Cutting out small shapes
When cutting out very small shapes without a template, start by cutting out a small square of felt then cut out your shape out from the square. To cut small circles, cut into the felt in a spiral motion, turning the felt round slowly as you cut (using your thumb as a pivot) and gradually making the spiral smaller until you get the size of circle you want.
I often cut two or three versions of a small shape before I get the one I’m happy with. Use leftover scraps of felt from other projects to practice cutting out the shape you want—fiddly jobs like this always get easier with practice!
If you’re having difficulty cutting your small shapes accurately freehand, try drawing the shape you want onto a piece of paper, cutting it out and then using a piece of clear tape to hold it onto the felt (as above).
Position the head on the front body piece using the back body piece as a guide to ensure the front and back of the fox will line up neatly when sewn together. Whipstitch the head onto the front body using matching orange sewing thread.
To sew two layers of felt together along their
edges, start stitching between the two layers, so
the knot is hidden, passing the needle through to
the front. Sew a stitch that overlaps the edge at a
slight diagonal angle, passing the needle through
the felt at the back, and sewing through both
layers of felt at another slight angle through to the
front, so the needle comes out a short distance
along from where you started. Repeat this to sew
up the whole edge.
Cut a length of white embroidery floss and separate half the strands (so for six-stranded floss, use three strands). Switch to a larger needle if necessary and backstitch a line inside each of the fox’s ears, then sew a series of small single stitches on the fox’s chest.

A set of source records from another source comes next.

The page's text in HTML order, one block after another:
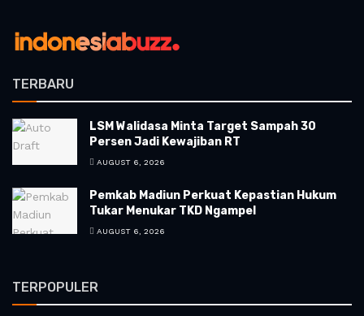
TERBARU
LSM Walidasa Minta Target Sampah 30
Persen Jadi Kewajiban RT
AUGUST 6, 2026
Pemkab Madiun Perkuat Kepastian Hukum
Tukar Menukar TKD Ngampel
AUGUST 6, 2026
TERPOPULER

Start with one straight stitch, then pass the needle through the felt a stitch length away from the end of the stitch, as if you’re starting a second straight stitch. Instead of moving “forward” along the line
you’re sewing, sew back towards the first stitch and pass the needle through the felt as close to the end of the first stitch as possible, so they form a continuous line. Repeat this, each time starting your stitches a stitch-length away from the previous stitch, and then sewing back to it.
Sew the front and back body pieces together at the tail using whipstitch in matching sewing threads, starting from where the tail meets the body and sewing down the bottom edge and back up along the top edge. Switch between orange and white sewing
threads as required and stuff the tail gradually as you sew up the second side.
Whipstitch around the legs using matching orange sewing thread, starting just below the fox’s head. Stuff the legs, then sew along the
back and around the head, stuffing the fox gradually as you sew and switching to white sewing thread as you sew around the white
section of the face.
If liked, sew a line of running stitch flush around the edge of the fox’s head from bottom to top using orange sewing thread to improve the shape. Carefully sew through all the layers of felt and stuffing to pull the layers closer together. Turn the fox over and back again as you sew to ensure the stitching is neat on both
sides and finish neatly at the back.
Cut out one head, one front body and one back body from orange felt, and one face from white felt. Cut out a small oval for the nose from black felt.
Sew the front and back of the cub together using
whipstitch in matching orange sewing thread, starting by
sewing around the tail and then stuffing it. Sew up the body and around the head, switching to white sewing thread as necessary
and then back to orange for the final section.
Stuff the cub gradually as you sew, until the final gap
has been sewn up.
If liked, sew a line of running stitch around the bottom of
the cub’s head using matching orange sewing thread, finishing neatly at the back.